David Cronenberg

Children of the New Flesh is a wide-ranging compendium of reflections on the ongoing influence of David Cronenberg, one of the most significant filmmakers of all time, and an inspiration for many of the most vital writers and artists at work today.

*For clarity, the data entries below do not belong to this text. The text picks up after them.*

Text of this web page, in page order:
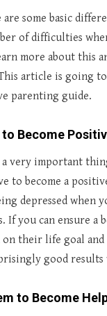
are some basic
of difficulties
more about this
article is going
parenting guide.
to Become
very important
to become a
depressed when
If you can ensure a
on their life goal
good results
to Become

Focusing on a series of short films that Cronenberg directed in the 60s and 70s, many of which have rarely been seen, the book considers the significance of these works in their own right, as well as the seeds and glimmers they contain of the masterpieces to come in the 80s and 90s.

“CHILDREN OF THE NEW FLESH IS A MUST-READ FOR FILM FANATICS AND FANS OF DAVID CRONENBERG. EDITED BY CHRIS KELSO AND DAVID LEO RICE, THIS COLLECTION EXPLORES THE DARK PERIPHERIES OF CRONENBERG’S INFLUENCE AND EARLY WORK, EXAMINING A WORLD OF STRANGENESS AND MYSTERY.” – BRANDON HOBSON, NATIONAL BOOK AWARD FINALIST AND AUTHOR OF THE REMOVED   

“THE LIVING LEGEND OF ECCENTRIC CINEMA BEGETS WEIRD NEW PROGENY IN CHILDREN OF THE NEW FLESH– RUE MORGUE MAGAZINE

“NEW AND LONGTIME CRONENBERG FANS WILL DEVOUR THIS INTELLIGENT, EARNEST, AND COMPREHENSIVE TRIBUTE.” – KIRKUS REVIEWS

Much more than a work of tribute, Children of the New Flesh aims to consider the nature of influence itself, and to tease out and respond to many of the queasy, gooey, uncanny resonances in Cronenberg’s body of work, obsessed as it is with secret signals, infectious transmissions, and psychic and bodily viruses that have much to say to our own paranoid, hyper-networked, and sickened times.
Featuring original fiction and essays from luminaries such as Brian Evenson, Blake Butler, Michael Cisco, Graham Rae, Joe Koche, Tobias Carroll, and Charlene Elsby, and interviews with figures such as Kathe Koja, Patrick McGrath, Tim Lucas, and Bruce Wagner — not to mention an exclusive interview with Cronenberg himself — this book is at once a study and a living example of the singular power of hybrid forms. It’s an invitation to seek undead materials in the dark recesses of the past, and to use them as a means of tuning into the singularly strange wavelengths of the present.